Home General Biotechnology Association for Molecular Pathology v Myriad: Attorneys React

Association for Molecular Pathology v Myriad: Attorneys React

This guest post is from the BiotechBlog Intern,  Fintan Burke. Fintan is a student at the School of Biotechnology at Dublin City University. Do you have a response to Fintan’s post? Respond in the comments section below.

While the dust has settled on the oral hearings of Association for Molecular Pathology (AMP) v Myriad (read our report here), the Supreme Court has yet to deliver its verdict in light of those hearings on April 15th. AMP’s argument against Myriad’s claim on the BRCA gene for its cancer diagnostic test was heavily reported, with amicus briefs by James Watson and the US Solicitor General  emphasising the gravity given by the US government and scientific communities alike. The case is notable by many in regards to both the fundamental question posed (“Are genes patentable?”) and its implications for the commercial future of personalised medicine.

The case comes in light of two previous cases that addressed diagnostic claims head on. In re Bilski was a US Federal Circuit Court of Appeals decision backed by the US Supreme Court which reiterated that if you need a machine to do some process, or doing that process changes one thing into another, then the process is patentable under Section 101 of the Patent Act (the “Machine or Transformation Test”). The second case, Mayo v Prometheus, gave the controversial decision that a newly discovered law of nature is unpatentable, with its application in a process also unpatentable if there is nothing new introduced into the art.

Dr Eli Loots, a partner in the San Francisco IP law firm Knobbe Martens, does not consider the Prometheus case beneficial to this one.

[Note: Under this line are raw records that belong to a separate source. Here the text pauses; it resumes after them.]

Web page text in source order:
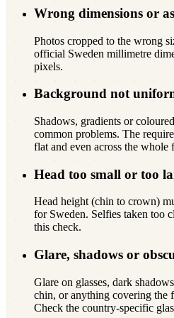
Wrong dimensions or
Photos cropped to the wrong
official Sweden millimetre
pixels.
Background not
Shadows, gradients or
common problems. The
flat and even across the whole
Head too small or too
Head height (chin to crown)
for Sweden. Selfies taken too
this check.
Glare, shadows or
Glare on glasses, dark
chin, or anything covering the
Check the country-specific
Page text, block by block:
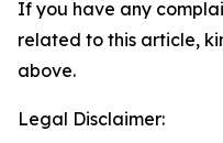
If you have any
related to this article,
above.
Legal Disclaimer:

The court had a variety of reasons for disliking those claims. The claims defined a method but it didn’t require, necessarily, the invention itself in that particular scenario. You could definitely see many people struggling with the fairness of that issue. That can happen any time you have a litigation where one side is being very aggressive on their claim interpretation. This follow-on case is in my mind – and I think in many more practitioners’ minds – are much more telling of the future; of diagnostics in particular and biotech generally.

One source of difficulty for this case, says Loots, is the idea of defining invention in the science world.

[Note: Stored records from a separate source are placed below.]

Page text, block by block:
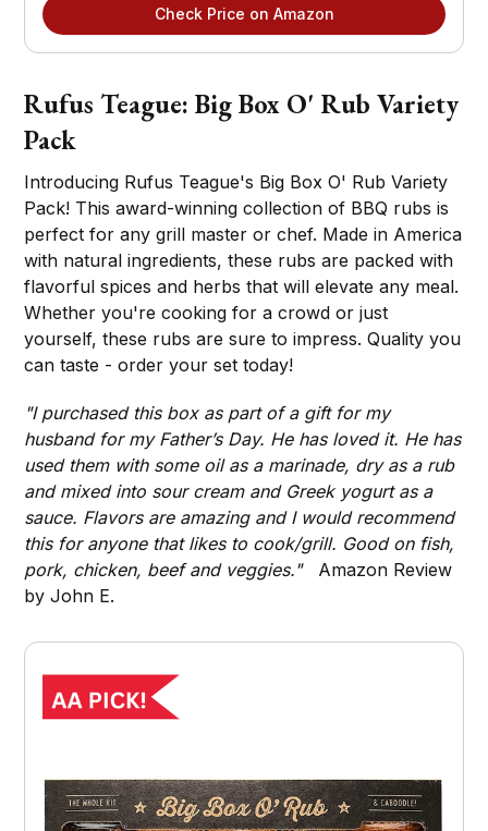
Check Price on Amazon
Rufus Teague: Big Box O' Rub Variety
Pack
Introducing Rufus Teague's Big Box O' Rub Variety
Pack! This award-winning collection of BBQ rubs is
perfect for any grill master or chef. Made in America
with natural ingredients, these rubs are packed with
flavorful spices and herbs that will elevate any meal.
Whether you're cooking for a crowd or just
yourself, these rubs are sure to impress. Quality you
can taste - order your set today!
"I purchased this box as part of a gift for my
husband for my Father’s Day. He has loved it. He has
used them with some oil as a marinade, dry as a rub
and mixed into sour cream and Greek yogurt as a
sauce. Flavors are amazing and I would recommend
this for anyone that likes to cook/grill. Good on fish,
pork, chicken, beef and veggies."Amazon Review
by John E.
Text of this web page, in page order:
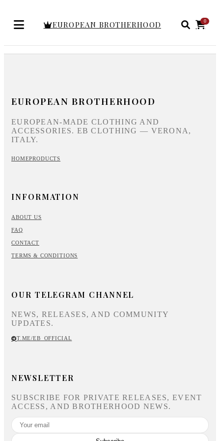
EUROPEAN BROTHERHOOD 0
EUROPEAN BROTHERHOOD
EUROPEAN-MADE CLOTHING AND
ACCESSORIES. EB CLOTHING — VERONA,
ITALY.
HOMEPRODUCTS
INFORMATION
ABOUT US
FAQ
CONTACT
TERMS & CONDITIONS
OUR TELEGRAM CHANNEL
NEWS, RELEASES, AND COMMUNITY
UPDATES.
T.ME/EB_OFFICIAL
NEWSLETTER
SUBSCRIBE FOR PRIVATE RELEASES, EVENT
ACCESS, AND BROTHERHOOD NEWS.

At some level you just can’t see a lot of these inventions. You need years of training to understand what these building blocks are made out of. Are they actually there? You can get an expert up there and say ‘well these electrons are distributed on a probability function’ and everybody’s going to fall asleep! Because of that, what biotech has done in the past is to define things functionally… what ends up happening is it appears from the functional language that you have a new, non-obvious invention, but it also appears that you have some really broad claims that may encompass more than people originally envisioned.

From a legal point of view, the biggest cause of concern is the attack on the patent under Section 101, which sets out what is and is not patentable subject matter. During the oral hearing itself, Chief Justice Roberts was heard to ask whether the whole case would not be better off examined under the ‘previously non-obvious’ clause that makes up Section 103. One attorney of a high profile Californian firm (who did not wish to be named) agreed with this suggestion. “They were really just saying ‘you isolated the gene out of the body and you did some things to it but all those steps you did were not novel. They were obvious. They’ve been done before, so you shouldn’t get a patent.’ And a lot of the commentators said ‘well that’s a 103 argument, that’s not a 101 argument.’”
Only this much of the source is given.